Connecticut Attorney General William Tong submitted testimony on February 18, 2026, urging lawmakers to support H.B. 5128, a bill aimed at tightening protections for DNA collected through direct-to-consumer genetic testing services.
What happened
The proposal responds to a major gap in current Connecticut law that leaves residents’ most sensitive personal data vulnerable. The testimony points to the fallout from the 23andMe breach, which compromised genetic information and ancestry-related data. According to the Attorney General’s Office, some of that data was allegedly used to sort and market lists of users based on ethnic and ancestral background, while other leaked material reportedly included names, locations, and even claims of raw genetic data.
The Attorney General noted that the state’s multistate investigation found that Connecticut law does not clearly require notice or consent when a company transfers or sells genetic data. Even events like bankruptcy does not adequately stop companies from using DNA for new purposes that were not disclosed at collection.
The main changes to genetic data privacy handling
The proposed bill, An Act Concerning Direct to Consumer Genetic Testing, offers the following changes to genetic testing in the state:
- Connecticut residents would have exclusive control over their biological material, DNA, and the results of any analysis of that DNA.
- Companies would need a person’s clear, express consent before using DNA or genetic data for any purpose that was not disclosed and agreed to when the data was first collected.
- A company could not sell or transfer a resident’s DNA or genetic data to another entity without first getting express consent.
- Companies that collect DNA would have to implement reasonable security measures to protect biological samples and genetic data from unauthorized access or disclosure.
- The bill would prohibit companies from using a person’s genetic data for marketing or targeted advertising purposes.
- The bill would protect residents from use of their DNA by insurance companies and would treat violations as violations of the Connecticut Unfair Trade Practices Act, giving the state a clear enforcement path.
What was said
In his testimony, the Attorney General states, “House Bill No. 5128 is the product of an extensive review of genetic privacy laws in other states. We believe that we have consolidated the best of these laws into the provisions in the bill before you, which will provide strong legal protections for the DNA of Connecticut residents. The bill grants Connecticut residents exclusive control over their biological material, their DNA, and the results of any analysis of their DNA. Under the bill, companies that collect the DNA of Connecticut residents must obtain their express consent for any use of their data that was not previously communicated and consented to at time of collection, and they also must obtain express consent prior to any sale or transfer of their DNA.”
Why it matters
Hospitals and other healthcare providers encounter genetic data in more settings than specialist genetics clinics alone. It can arise during testing for inherited conditions, cancer risk, rare diseases, prenatal care, newborn follow-up, and medication planning. Genetic information may also come in through lab reports, specialist consultations, patient-submitted direct-to-consumer test results, and research programs linked to care. Once collected, it often becomes part of the medical record and can influence diagnosis, treatment, counseling, and long-term care decisions.

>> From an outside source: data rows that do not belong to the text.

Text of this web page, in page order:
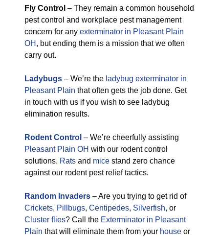
Fly Control – They remain a common household
pest control and workplace pest management
concern for any exterminator in Pleasant Plain
OH , but ending them is a mission that we often
carry out.
Ladybugs – We’re the ladybug exterminator in
Pleasant Plain that often gets the job done. Get
in touch with us if you wish to see ladybug
elimination results.
Rodent Control – We’re cheerfully assisting
Pleasant Plain OH with our rodent control
solutions. Rats and mice stand zero chance
against our rodent pest relief tactics.
Random Invaders – Are you trying to get rid of
Crickets, Pillbugs, Centipedes, Silverfish, or
Cluster flies? Call the Exterminator in Pleasant
Plain that will eliminate them from your house or
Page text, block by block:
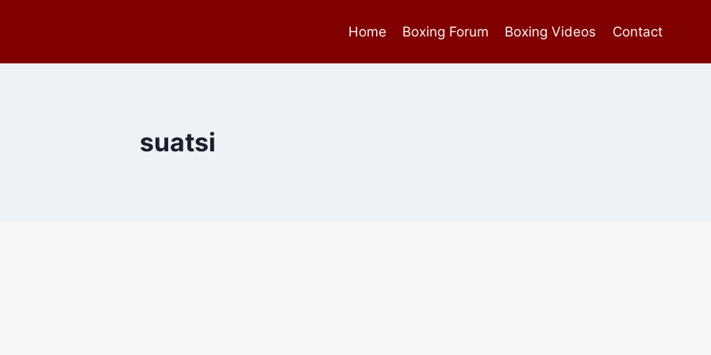
Home Boxing Forum Boxing Videos Contact
suatsi
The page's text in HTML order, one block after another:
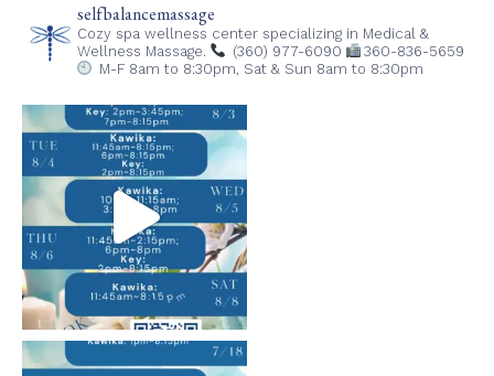
selfbalancemassage
Cozy spa wellness center specializing in Medical &
Wellness Massage.
(360) 977-6090
360-836-5659
M-F 8am to 8:30pm, Sat & Sun 8am to 8:30pm

A Healthcare Informatics Research paper shows that “integrating genetic data into Electronic Health Records (EHRs) can facilitate the management of genetic information and care of patients in clinical practices,” which helps explain why providers increasingly encounter it outside traditional genetics departments. A more recent hospital-focused BMJ Open Quality review adds that “Hospitals play a critical role in the delivery of genomic medicine,” reflecting how genomic data is now part of broader organizational care delivery, governance, and clinical decision-making rather than a narrow niche service.
The 23andMe exposed data tied to roughly 5.6 million customers, and regulators later found that ancestry-linked information was among the compromised data. Other cases show the same pattern, like when DNA Diagnostics Center disclosed a 2021 breach involving unauthorized access to an archived database affecting more than 2.1 million people. On the other hand, federal regulators said Vitagene exposed consumers’ health reports, raw genetic data, and other personal information through misconfigured cloud storage.
The legislation gives healthcare organizations clearer rules for handling that risk. H.B. 5128 would require express consent for new uses, consent before any sale or transfer, and reasonable security protections that would influence internal processes and protocols.
See also: HIPAA Compliant Email: The Definitive Guide (2026 Update)
FAQs
Does HIPAA protect genetic information?
Yes. HHS says genetic information is protected under the HIPAA Privacy Rule when it is individually identifiable and held by a HIPAA-covered entity.
Is every genetic test covered by HIPAA?
No. HIPAA applies to the holder of the data, not the test itself.
Can a hospital put genetic test results in my medical record?
Yes. If a provider uses the results for diagnosis, treatment, medication planning, or care coordination.